2. De Raad overweegt het volgende.

2.1. Tussen partijen is niet in geschil en ook de Raad gaat daarvan uit dat in beide procedures de redelijke termijn, bedoeld in artikel 6, eerste lid, van het EVRM, is overschreden. In geschil is evenmin de mate waarin de redelijke termijn in de desbetreffende procedures is overschreden. Voorts verschillen partijen er niet over van mening dat er reden is betrokkene wegens de duur van de onderhavige procedure een bedrag van € 500,- toe te kennen. Ter beoordeling van de Raad staat dan ook uitsluitend de vraag of de totale omvang van de schadevergoeding wegens overschrijding van de redelijke termijn hier moet worden bepaald aan de hand van de twee als afzonderlijk procedures te beschouwen zaken, dan wel of deze zaken moeten worden beschouwd als parallelle procedures waarbij, voor zover er sprake is van samenloop, in één procedure kan worden volstaan met de vaststelling dat de Raad in die procedure de redelijke termijn heeft geschonden.
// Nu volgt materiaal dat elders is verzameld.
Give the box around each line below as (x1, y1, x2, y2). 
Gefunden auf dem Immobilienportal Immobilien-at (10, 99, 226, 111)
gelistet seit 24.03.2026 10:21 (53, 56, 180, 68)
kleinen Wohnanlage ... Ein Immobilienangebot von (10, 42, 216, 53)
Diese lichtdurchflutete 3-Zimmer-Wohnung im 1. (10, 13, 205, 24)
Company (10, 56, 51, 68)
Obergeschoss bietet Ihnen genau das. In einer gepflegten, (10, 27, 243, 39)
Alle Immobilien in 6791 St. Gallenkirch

2.2. In zijn uitspraken van 30 juni 2009, LJN BJ2125 en 4 mei 2010, LJN BM4034, heeft de Raad, in zaken die betrekking hadden op schadevergoeding wegens overschrijding van de redelijke termijn in meerdere procedures, die alle betrekking hadden op een uitkering ingevolge de WAO, beslist dat overschrijding van de redelijke termijn in de tweede en/of volgende procedure(s) niet tot een hogere schadevergoeding diende te leiden. De Raad is blijkens die uitspraken van oordeel dat de eerste en de overige procedures betrekking hadden op betrokkenes recht op een WAO-uitkering, zodat zij in hoofdzaak betrekking hadden op hetzelfde onderwerp. Van extra spanning en frustratie was door die overige procedures derhalve in die zaken geen sprake. Met betrekking tot die overige procedures kon dan ook naar het oordeel van de Raad worden volstaan met de vaststelling dat de redelijke termijn in de rechterlijke fase is geschonden.

2.3. De Raad ziet geen aanleiding in de onderhavige zaak een ander oordeel te geven. Daarbij neemt de Raad in aanmerking dat, hoewel het hier om uitkeringen gaat op grond van twee verschillende wetten, de onderwerpen van de procedures - een uitkering ter zake van loonderving wegens arbeidsongeschiktheid - niet in een zo ver verwijderd verband tot elkaar staan, dat aannemelijk is dat door de tweede procedure extra spanning en frustratie bij betrokkene is veroorzaakt.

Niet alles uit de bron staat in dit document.